特別大会では熱で欠場した初戦を除き、全ての試合でマルチ得点の活躍。「4年生を笑顔で終わらせたい」。そう意気込んで臨んだ決勝だったが、惜しくも敗戦。「勝てると思ったからこそ、本当に悔しい」。昨年も主力として立大戦に出場していたからこそ、味わった2年連続の屈辱。人一倍、敗戦の悔しさを感じていた。

全員が成長するチームへ

来年の目標はもちろん、立大の打倒。そして内野自身がラクロスを始めてからの目標である日本一の舞台に立つこと。

無念を晴らすため再起を誓う

「基礎技術が足りていない」。立大戦でも要所でチーム内のパスミスやグラウンドボールで競り負ける姿が見られた。「徹底的にこだわっていきたい」。今回の反省は来年へとつなげる。さらには戦術面で「ラクロスIQを高めていきたい」。海外や他大学のプレーを動画で確認し、新たな戦術を見出していく。「どうやったらできないことができるようになるのか、見て学んで、考えていきたい」。

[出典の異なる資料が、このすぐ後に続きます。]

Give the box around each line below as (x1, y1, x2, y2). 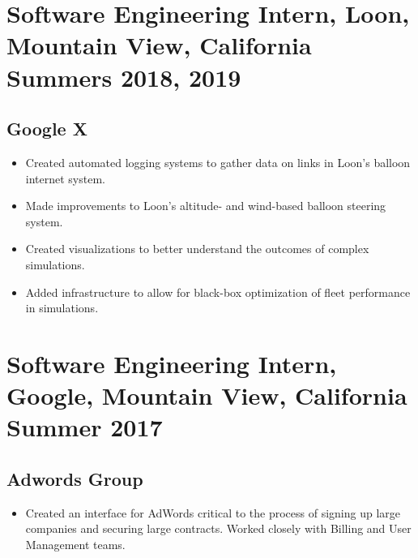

また来年は4年生として、チームをまとめる立場となる。「自分もまだ初心者なので、みんなで目の前のできないことをできるようにして、みんなでできるようにしたい」と語る。高校時代にも経験したチームづくりで「一人ひとりが成長できるチーム」に。一つの終わりと共に、また新たな世代が幕を開ける。